Dataset: https://www.kaggle.com/datasets/brendanmiles/nyt-news-dataset-20082021

We perform text preprocessing of the news data. We are interested in the titles and abstracts of the news. 

In [1]:
import pandas as pd
import numpy as np
import string
from nltk.stem import WordNetLemmatizer
import contractions
from collections import Counter

In [2]:
wnl = WordNetLemmatizer()

In [3]:
df = pd.read_csv('NYT_Dataset.csv', index_col=0)

In [4]:
df = df[['title','abstract']].dropna()

In [5]:
punctuation = string.punctuation+'»«“”’'

In [6]:
def clean_doc(data):
    data = data.str.lower() # change to lower capital
    data =  data.str.replace('’s',' ')
    data = data.str.replace(r'[\d|\n]',' ') # remove digits
    data = data.apply(lambda x: contractions.fix(x)) # convert contractions into full form
    data = data.str.replace('[{}]'.format(punctuation), ' ') # remove punctuation
    data = data.fillna('') # fill 'nan' with ''
    data = data.apply(lambda x: x.split()) 
    data = data.apply(lambda x: [wnl.lemmatize(y) for y in x]) # Lemmatization
    data = data.apply(lambda x: ' '.join(x))
    return data

In [7]:
df['abstract'] = clean_doc(df['abstract'])

In [8]:
df['title'] = clean_doc(df['title'])

In [9]:
def word_count(data):
    length = []
    for i,txt in enumerate(data.tolist()):
        length.append(len(txt.split()))
    return length

We add "ssstarttt" at the start and "eeenddd" at the end of each title.

In [10]:
df['title'] = df['title'].apply(lambda x: 'ssstarttt ' + x + ' eeenddd')

In [11]:
length_abstract = word_count(df['abstract'])
length_title = word_count(df['title'])

In [12]:
np.percentile(length_abstract,99), np.percentile(length_title,99)

(47.0, 17.0)

Most of abstracts have about 50 words and most of titles have 20 words. 

In [13]:
def count_freq(data, min_freq=5):
    textlist = []
    for i in data.str.split():
        textlist += i

    count = Counter(textlist)
    count =  dict(count)

    count_rare = 0
    for key, value in count.items():
        if value < min_freq:
            count_rare += 1
    return count_rare, len(count.keys())

In [14]:
temp = pd.concat([df['abstract'], df['title']], axis=0)
num_rare, tot_num = count_freq(temp,3)

num_rare = number of rare words (below 3 occurrence in the dataset)
<br>
tot_num = total number of words

In [15]:
num_rare, tot_num, tot_num-num_rare

(25483, 50370, 24887)

There are 25000 words which are common words.

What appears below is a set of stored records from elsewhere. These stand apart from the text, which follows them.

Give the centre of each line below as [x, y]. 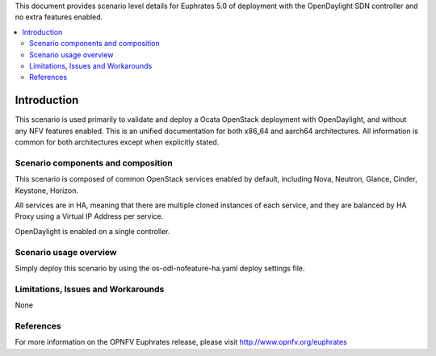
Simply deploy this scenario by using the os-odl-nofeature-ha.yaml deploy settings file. [160, 268]
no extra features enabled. [59, 17]
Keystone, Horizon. [47, 191]
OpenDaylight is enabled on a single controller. [92, 231]
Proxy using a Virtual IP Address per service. [89, 216]
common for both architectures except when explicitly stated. [117, 142]
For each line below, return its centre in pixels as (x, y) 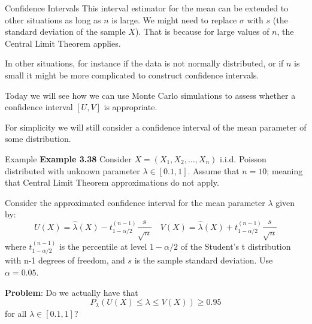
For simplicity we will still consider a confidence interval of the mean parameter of (156, 127)
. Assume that (213, 170)
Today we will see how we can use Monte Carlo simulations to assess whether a (150, 95)
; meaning (285, 170)
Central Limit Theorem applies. (63, 43)
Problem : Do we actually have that (72, 292)
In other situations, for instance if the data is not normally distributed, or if (144, 63)
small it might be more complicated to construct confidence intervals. (132, 75)
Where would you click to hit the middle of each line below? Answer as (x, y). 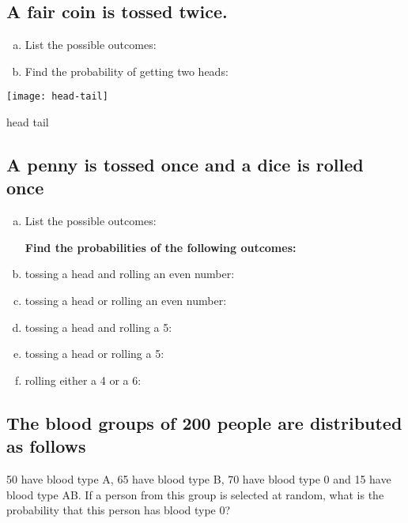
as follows (46, 446)
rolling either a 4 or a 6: (83, 380)
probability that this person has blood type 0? (119, 510)
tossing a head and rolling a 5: (98, 327)
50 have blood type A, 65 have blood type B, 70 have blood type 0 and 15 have (199, 478)
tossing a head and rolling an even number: (130, 274)
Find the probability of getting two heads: (127, 71)
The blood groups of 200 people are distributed (204, 422)
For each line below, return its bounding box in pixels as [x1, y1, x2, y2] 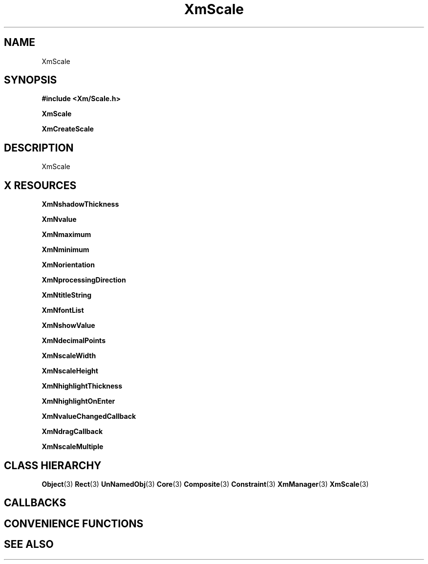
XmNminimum [42, 245, 89, 254]
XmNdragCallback [42, 427, 103, 436]
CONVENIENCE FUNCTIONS [4, 517, 144, 530]
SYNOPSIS [4, 74, 57, 87]
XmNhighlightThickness [42, 382, 122, 390]
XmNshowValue [42, 321, 95, 330]
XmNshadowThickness [42, 200, 119, 209]
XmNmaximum [42, 230, 91, 239]
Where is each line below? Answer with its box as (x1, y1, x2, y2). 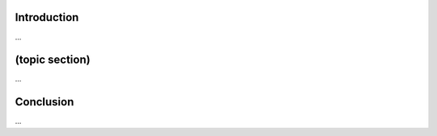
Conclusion (15, 95, 74, 109)
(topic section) (15, 53, 91, 67)
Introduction (15, 10, 79, 24)
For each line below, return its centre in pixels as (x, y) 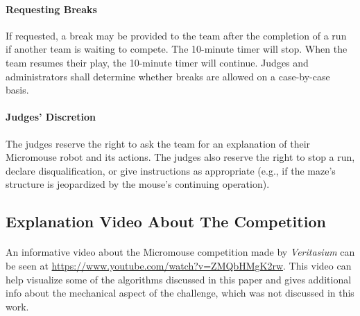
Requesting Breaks (51, 9)
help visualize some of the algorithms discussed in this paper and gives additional (179, 279)
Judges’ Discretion (51, 117)
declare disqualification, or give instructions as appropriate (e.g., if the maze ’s (171, 170)
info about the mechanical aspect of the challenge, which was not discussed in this (180, 293)
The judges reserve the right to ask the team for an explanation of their (158, 143)
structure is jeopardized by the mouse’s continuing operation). (138, 184)
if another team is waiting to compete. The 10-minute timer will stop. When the (177, 49)

Split data into train, validation, test

In [16]:
def split_data(data, split=0.1):
    size = data.shape[0]
    split = int(size*(1-split))
    return data.iloc[:split], data.iloc[split:].reset_index(drop=True)

In [24]:
train, val = split_data(df, 0.05)

In [25]:
train, test = split_data(train, 0.1)

In [26]:
train = train.dropna()
val = val.dropna()
test = test.dropna()